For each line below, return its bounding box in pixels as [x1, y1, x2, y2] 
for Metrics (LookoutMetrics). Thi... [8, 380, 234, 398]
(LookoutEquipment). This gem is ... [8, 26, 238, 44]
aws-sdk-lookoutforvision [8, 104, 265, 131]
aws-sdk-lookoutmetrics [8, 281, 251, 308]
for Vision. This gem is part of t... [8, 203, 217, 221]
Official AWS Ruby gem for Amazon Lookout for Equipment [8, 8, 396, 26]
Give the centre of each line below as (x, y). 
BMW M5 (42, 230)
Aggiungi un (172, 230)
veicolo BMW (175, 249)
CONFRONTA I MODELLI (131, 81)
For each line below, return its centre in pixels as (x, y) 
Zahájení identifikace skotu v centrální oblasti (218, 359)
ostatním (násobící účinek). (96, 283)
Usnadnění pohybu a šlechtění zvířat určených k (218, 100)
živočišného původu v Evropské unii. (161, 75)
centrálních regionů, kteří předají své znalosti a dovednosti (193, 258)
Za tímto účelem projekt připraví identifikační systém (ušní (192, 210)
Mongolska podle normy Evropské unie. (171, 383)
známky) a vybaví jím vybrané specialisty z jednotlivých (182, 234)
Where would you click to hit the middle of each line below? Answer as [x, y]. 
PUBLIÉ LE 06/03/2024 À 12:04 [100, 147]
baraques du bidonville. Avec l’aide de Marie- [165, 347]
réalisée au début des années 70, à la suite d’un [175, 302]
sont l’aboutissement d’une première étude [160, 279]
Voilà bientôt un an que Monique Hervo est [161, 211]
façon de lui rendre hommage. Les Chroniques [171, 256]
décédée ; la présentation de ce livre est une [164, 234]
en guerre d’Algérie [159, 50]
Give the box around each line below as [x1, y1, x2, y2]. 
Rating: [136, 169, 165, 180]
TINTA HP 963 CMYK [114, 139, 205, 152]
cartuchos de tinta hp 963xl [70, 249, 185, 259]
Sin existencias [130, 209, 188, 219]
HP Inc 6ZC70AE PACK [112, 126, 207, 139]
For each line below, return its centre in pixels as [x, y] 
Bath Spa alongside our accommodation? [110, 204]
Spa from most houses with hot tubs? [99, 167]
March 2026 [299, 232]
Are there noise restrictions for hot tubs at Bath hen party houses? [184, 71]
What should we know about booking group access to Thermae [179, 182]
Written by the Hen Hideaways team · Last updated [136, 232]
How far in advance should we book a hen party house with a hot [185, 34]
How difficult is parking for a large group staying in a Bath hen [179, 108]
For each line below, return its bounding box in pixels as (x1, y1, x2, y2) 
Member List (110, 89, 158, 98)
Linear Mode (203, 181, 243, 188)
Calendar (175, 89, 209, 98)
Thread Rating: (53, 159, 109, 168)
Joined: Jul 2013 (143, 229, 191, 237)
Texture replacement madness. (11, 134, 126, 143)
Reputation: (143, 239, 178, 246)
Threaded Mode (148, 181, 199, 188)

------------------------

### TASK GOAL
Would you return exactly, and only, the lines beginning at the one with "Are there noise" and ending at the last line of the listing?

### TASK RESPONSE
Are there noise restrictions for hot tubs at Bath hen party houses? [184, 71]
What should we know about booking group access to Thermae [179, 182]
Written by the Hen Hideaways team · Last updated [136, 232]
How far in advance should we book a hen party house with a hot [185, 34]
How difficult is parking for a large group staying in a Bath hen [179, 108]
For each line below, return its bounding box in pixels as (x1, y1, x2, y2) 
Member List (110, 89, 158, 98)
Linear Mode (203, 181, 243, 188)
Calendar (175, 89, 209, 98)
Thread Rating: (53, 159, 109, 168)
Joined: Jul 2013 (143, 229, 191, 237)
Texture replacement madness. (11, 134, 126, 143)
Reputation: (143, 239, 178, 246)
Threaded Mode (148, 181, 199, 188)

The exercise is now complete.